In the summer of 2014, Cody and I were studying the book of Job through Jon Courson's weekly teachings. After digging into his teachings, we both talked about how we were a little concerned the Lord was preparing us for something pretty hard. We even joked about quitting the book of Job because we were worried about the outcome. 5 months later we lost our first child through miscarriage and lost our second child through miscarriage 3 months after that. In retrospect, it's completely evident the Lord was preparing our hearts for what was to come. (Um..big time-DUH!) And because of that, I am so thankful for His faithfulness to strengthen my spirit in advance.
If you haven't read the book of Job, it's important to know that Job was considered blameless before the Lord. Job suffered greatly by losing everything he owned, losing his entire family and suffering from a painful illness. Often times, Christians will find comfort in this book of the Bible because Job suffered so much and still persevered through it all. Most importantly, he DID NOT turn away from the Lord in his suffering. When we experienced our difficult season, I loved reading about Christians who suffered and persevered because it encouraged me big time. So naturally, I revisited the book of Job after our losses and now I have a list of ways you can be there for someone who has lost a child through miscarriage or stillbirth.
In chapter 2 of Job, his friends hear about his great suffering and well, let's see what the Bible says:
"Now when Job’s three friends heard of all this adversity that had come upon him, each one came from his own place—Eliphaz the Temanite, Bildad the Shuhite, and Zophar the Naamathite. For they had made an appointment together to come and mourn with him, and to comfort him."
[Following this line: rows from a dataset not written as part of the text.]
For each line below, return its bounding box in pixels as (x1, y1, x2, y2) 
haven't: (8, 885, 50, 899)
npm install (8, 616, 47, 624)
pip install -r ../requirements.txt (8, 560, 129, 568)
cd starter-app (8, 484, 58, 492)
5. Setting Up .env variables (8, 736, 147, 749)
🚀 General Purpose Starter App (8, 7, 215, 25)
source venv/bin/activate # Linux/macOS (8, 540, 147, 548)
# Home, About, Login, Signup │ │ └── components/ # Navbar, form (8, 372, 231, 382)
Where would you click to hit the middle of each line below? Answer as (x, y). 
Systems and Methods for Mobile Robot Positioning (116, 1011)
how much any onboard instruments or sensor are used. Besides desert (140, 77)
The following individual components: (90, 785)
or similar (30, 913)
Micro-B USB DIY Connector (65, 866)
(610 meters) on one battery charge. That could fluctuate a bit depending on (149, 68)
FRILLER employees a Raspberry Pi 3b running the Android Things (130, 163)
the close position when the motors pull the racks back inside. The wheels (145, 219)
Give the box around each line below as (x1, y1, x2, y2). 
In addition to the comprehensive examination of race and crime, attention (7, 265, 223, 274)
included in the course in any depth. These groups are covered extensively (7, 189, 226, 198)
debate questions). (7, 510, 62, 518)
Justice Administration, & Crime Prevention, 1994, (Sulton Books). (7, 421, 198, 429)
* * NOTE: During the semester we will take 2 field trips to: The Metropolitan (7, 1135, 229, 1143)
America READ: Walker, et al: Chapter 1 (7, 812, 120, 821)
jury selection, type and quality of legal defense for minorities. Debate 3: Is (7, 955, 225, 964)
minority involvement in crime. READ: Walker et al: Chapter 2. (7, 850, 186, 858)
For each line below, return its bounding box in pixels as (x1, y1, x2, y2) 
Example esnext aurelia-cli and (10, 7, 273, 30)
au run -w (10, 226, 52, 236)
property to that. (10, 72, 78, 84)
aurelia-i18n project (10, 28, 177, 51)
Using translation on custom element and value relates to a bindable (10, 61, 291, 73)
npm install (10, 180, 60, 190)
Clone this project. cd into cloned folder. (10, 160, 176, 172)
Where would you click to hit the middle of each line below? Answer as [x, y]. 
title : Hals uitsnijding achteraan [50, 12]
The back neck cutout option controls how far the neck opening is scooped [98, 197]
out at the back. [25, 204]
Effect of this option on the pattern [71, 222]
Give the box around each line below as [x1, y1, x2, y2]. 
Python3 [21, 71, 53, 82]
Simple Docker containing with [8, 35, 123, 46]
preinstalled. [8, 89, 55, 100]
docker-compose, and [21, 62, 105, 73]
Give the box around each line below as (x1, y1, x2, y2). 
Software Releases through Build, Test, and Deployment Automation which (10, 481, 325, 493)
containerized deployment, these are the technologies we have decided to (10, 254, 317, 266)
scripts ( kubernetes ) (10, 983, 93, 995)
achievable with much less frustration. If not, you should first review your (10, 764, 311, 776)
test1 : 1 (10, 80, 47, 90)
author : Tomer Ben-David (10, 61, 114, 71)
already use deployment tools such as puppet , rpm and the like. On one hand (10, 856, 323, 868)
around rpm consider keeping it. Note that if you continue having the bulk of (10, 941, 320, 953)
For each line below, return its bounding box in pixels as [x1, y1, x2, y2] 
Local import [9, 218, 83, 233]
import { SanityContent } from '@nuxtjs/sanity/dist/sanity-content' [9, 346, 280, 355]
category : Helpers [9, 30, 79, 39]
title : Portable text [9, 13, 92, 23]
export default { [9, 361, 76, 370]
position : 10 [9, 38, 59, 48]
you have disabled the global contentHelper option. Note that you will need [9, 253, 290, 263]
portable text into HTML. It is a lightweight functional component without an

Pretty awesome but here's the best part....
"So they sat down with him on the ground seven days and seven nights, and no one spoke a word to him, for they saw that his grief was very great."
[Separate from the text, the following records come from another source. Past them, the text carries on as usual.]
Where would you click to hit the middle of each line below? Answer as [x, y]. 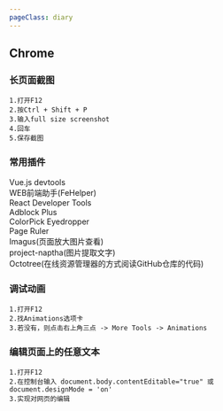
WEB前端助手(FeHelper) [53, 192]
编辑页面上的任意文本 [54, 352]
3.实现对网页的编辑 [40, 399]
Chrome [32, 54]
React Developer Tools [50, 202]
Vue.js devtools [38, 182]
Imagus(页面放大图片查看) [57, 241]
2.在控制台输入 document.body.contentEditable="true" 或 [111, 382]
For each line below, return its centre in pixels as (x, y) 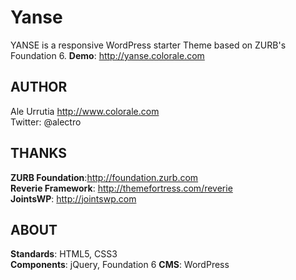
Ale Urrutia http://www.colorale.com (85, 111)
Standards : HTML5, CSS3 (64, 254)
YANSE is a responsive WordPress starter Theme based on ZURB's (148, 45)
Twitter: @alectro (46, 122)
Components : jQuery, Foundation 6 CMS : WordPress (120, 265)
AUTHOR (39, 87)
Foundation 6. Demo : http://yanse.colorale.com (107, 55)
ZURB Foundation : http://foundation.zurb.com (104, 177)
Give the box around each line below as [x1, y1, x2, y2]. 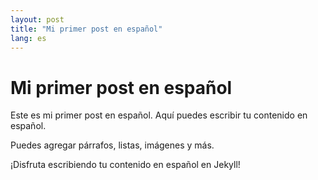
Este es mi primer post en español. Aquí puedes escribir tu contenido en [10, 109, 308, 121]
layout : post [10, 14, 65, 25]
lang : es [10, 33, 47, 43]
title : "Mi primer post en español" [10, 24, 163, 34]
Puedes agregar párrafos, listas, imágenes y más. [10, 139, 215, 151]
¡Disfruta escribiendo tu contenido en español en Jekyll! [10, 159, 241, 171]
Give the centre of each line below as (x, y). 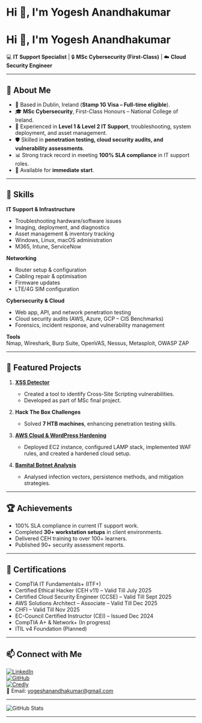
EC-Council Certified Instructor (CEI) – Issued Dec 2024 (84, 616)
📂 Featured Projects (44, 368)
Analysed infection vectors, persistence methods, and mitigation (104, 476)
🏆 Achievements (39, 508)
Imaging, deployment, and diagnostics (62, 227)
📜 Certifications (36, 569)
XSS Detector (32, 382)
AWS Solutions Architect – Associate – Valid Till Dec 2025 (86, 603)
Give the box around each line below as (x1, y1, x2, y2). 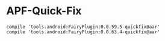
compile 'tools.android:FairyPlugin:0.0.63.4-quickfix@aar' (6, 29, 161, 35)
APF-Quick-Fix (6, 4, 82, 18)
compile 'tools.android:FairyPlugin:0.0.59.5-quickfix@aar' (6, 24, 161, 30)
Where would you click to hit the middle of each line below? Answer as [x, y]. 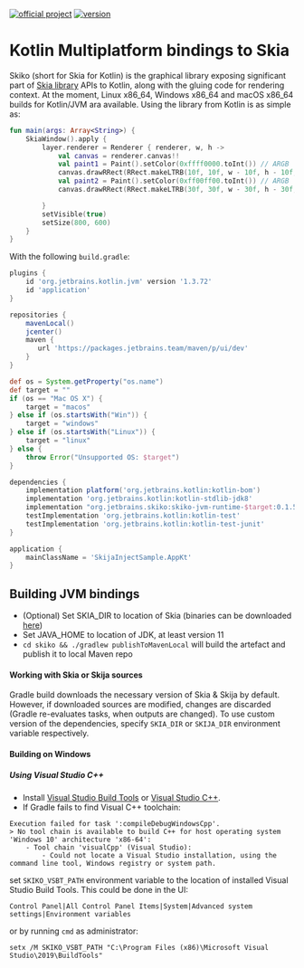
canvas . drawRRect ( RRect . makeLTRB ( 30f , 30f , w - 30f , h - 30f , [177, 190]
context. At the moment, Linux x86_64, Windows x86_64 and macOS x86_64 [152, 94]
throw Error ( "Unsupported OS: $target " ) [103, 457]
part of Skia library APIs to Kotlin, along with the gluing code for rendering [147, 85]
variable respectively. [49, 734]
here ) [33, 625]
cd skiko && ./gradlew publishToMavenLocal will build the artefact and [154, 645]
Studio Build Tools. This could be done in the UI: [99, 889]
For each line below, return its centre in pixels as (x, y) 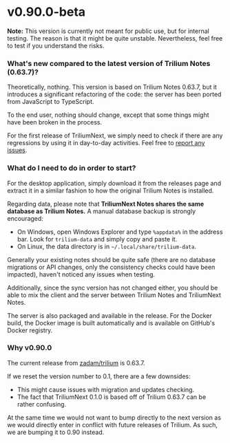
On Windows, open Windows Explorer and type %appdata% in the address (120, 232)
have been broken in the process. (55, 122)
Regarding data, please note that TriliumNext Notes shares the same (106, 204)
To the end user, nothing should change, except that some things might (108, 115)
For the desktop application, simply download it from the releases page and (114, 183)
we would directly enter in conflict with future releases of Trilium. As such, (113, 424)
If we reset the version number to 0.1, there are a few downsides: (99, 376)
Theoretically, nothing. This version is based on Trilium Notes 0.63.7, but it (112, 87)
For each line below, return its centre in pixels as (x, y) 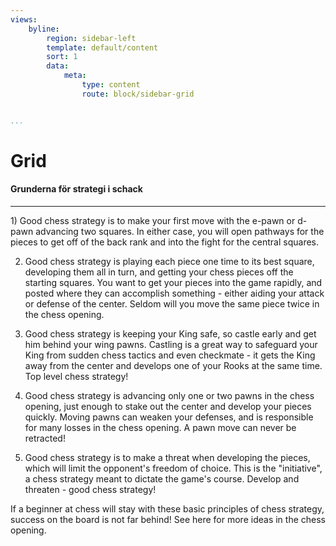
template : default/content (102, 47)
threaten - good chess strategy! (90, 490)
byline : (44, 29)
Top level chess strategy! (76, 377)
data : (58, 66)
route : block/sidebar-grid (138, 94)
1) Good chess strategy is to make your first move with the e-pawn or (153, 221)
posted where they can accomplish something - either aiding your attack (174, 293)
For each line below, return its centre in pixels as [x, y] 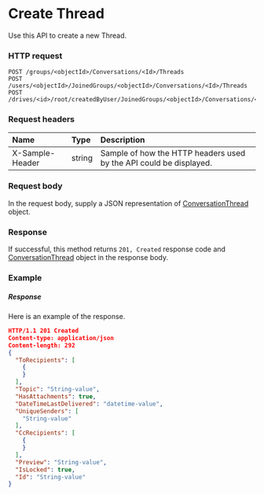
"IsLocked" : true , [46, 469]
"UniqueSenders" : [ [47, 411]
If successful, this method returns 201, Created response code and [117, 249]
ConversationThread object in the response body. [88, 258]
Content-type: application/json [61, 338]
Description [123, 140]
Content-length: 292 [42, 345]
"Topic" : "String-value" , [58, 390]

"And no one spoke a word to him!" They said NOTHING! Well, look at that! What did they say? Nothing!
And so we begin The Do's and Don'ts of caring for someone who has miscarried or lost a child through stillbirth.
The Do's
- THE BIG ONE: Be okay with not saying anything except maybe an "I'm so sorry. I can't imagine what you're going through."
- LPT: View their loss as if they lost a 6 month old baby. It will help your perspective quite a bit.
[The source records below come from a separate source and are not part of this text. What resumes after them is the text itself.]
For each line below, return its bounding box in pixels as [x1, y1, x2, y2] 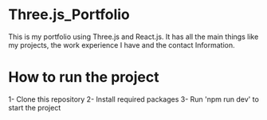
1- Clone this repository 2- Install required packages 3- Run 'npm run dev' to [8, 94, 259, 104]
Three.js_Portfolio [8, 6, 130, 24]
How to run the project [8, 68, 159, 87]
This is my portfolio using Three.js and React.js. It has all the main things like [8, 32, 259, 41]
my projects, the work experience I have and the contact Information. [8, 40, 235, 49]
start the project [8, 103, 61, 112]
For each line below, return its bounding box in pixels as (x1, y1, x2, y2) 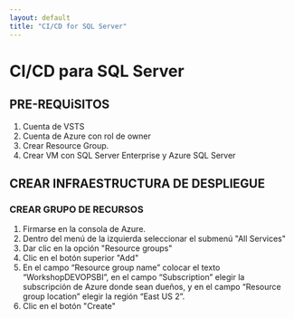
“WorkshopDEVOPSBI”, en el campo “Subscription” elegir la (22, 272, 245, 283)
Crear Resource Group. (22, 140, 109, 150)
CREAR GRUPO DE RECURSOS (9, 203, 144, 216)
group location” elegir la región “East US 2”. (22, 291, 185, 302)
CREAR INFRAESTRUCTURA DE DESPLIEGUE (9, 176, 265, 191)
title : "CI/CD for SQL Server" (9, 22, 128, 31)
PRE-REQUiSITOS (9, 97, 110, 112)
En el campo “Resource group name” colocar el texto (22, 262, 221, 273)
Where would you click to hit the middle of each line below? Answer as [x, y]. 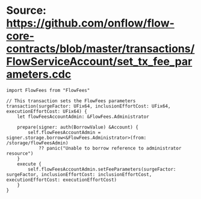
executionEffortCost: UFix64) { [47, 111]
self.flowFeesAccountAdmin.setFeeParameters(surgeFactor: [102, 169]
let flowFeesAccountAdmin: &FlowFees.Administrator [83, 117]
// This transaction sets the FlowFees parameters [71, 101]
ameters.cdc [39, 74]
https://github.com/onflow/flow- [90, 23]
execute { [29, 164]
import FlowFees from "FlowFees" [48, 90]
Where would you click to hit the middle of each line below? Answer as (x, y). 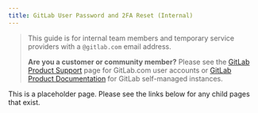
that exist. (25, 102)
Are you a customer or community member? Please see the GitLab (139, 62)
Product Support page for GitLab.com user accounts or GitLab (129, 70)
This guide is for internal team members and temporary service (131, 38)
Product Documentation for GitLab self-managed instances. (125, 78)
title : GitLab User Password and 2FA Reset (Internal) (101, 15)
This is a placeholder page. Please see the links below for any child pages (129, 94)
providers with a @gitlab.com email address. (100, 46)
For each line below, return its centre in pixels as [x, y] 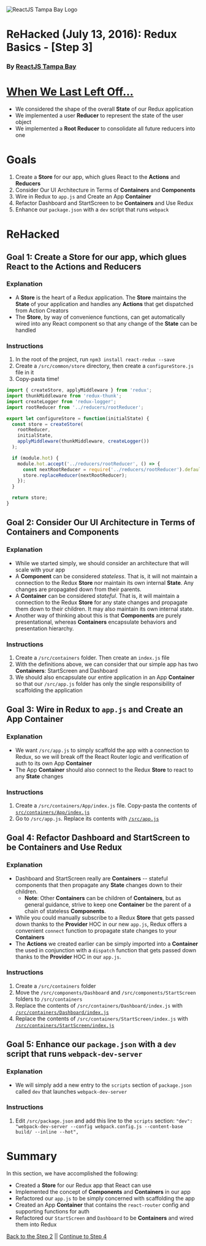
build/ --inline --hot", [47, 1132]
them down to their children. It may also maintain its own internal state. [105, 609]
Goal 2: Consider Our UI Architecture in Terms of [101, 523]
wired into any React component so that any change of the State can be [106, 323]
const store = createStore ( [48, 424]
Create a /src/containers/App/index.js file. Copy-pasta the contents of [106, 805]
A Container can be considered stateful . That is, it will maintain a [97, 595]
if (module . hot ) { [36, 458]

- LPT: View their loss as if they lost a 6 month old baby. It will help your perspective quite a bit.
- Be present and create a safe place for them to go.
- Pray for them tons!
- Send/deliver meals, treats or care packages to them.
- Remember them on hard days such as: the baby's due date, Mother's Day, the day they lost their baby and any other milestones. Send them a card or something thoughtful around those times.
- Ask them how they are doing and ask them often. If their response is brief, be okay with that and trust that you loving on them is working, even if it doesn't seem like it.
Furthermore, Job's friends eventually mess up (because apparently too much silence gives them a case of the awkies) and start giving Job reasons for his suffering. I imagine the root of this is to make those who are suffering figure out what they need to learn so their grief magically disappears. But that's not how it goes, my friends. Let's just leave it up to the Lord to teach them everything awesome and holy and perfect and in the meantime we can just be present! So Job responds to his friends' imperfect advice by saying, in Job 16:2,
"I have heard many things like these; you are miserable comforters,all of you!"
Ouch! And so we begin the Do Nots (Or the Don'ts or the how to not be a miserable comforter).
The Don'ts
- Don't talk about how they can have another baby. Nothing can replace what was lost. (Remember the 6 month old example.)
- Don't offer unsolicited advice if you haven't experienced it yourself. I mean, you can try but most of the time this doesn't end well and you are no longer that safe place.
- Don't worry about making them cry by asking them how they are doing.
- Don't complain about your pregnancy or kids around them.
- Don't expect their grieving to end quickly.
- If you are pregnant, don't expect them to be there for you in a way others can. Please be okay with this. I know being pregnant is so wonderful but it also fuels a selfishness that is just silly. Be okay with them being excited for you from a distance, but don't ignore them. (Thankfully my friends and family were so gentle with me through this.) Acknowledge the elephant in the room. Here's an example: "I know it's so hard for you right now so if you can't [fill in the blank] I totally understand and love you." Easy Peasy!
I hope this helps even one relationship out there. As a friend or relative, you have an awesome opportunity to be there for someone in a way that no one else can. And it's not because of this silly list I made in the notes section of my iphone; it's through Christ in us. When we stop considering our feelings and focus on the needs of those who are hurting (yes, even through the awkies) we totally glorify the Lord and can impact someone's life big time. Now, get to work!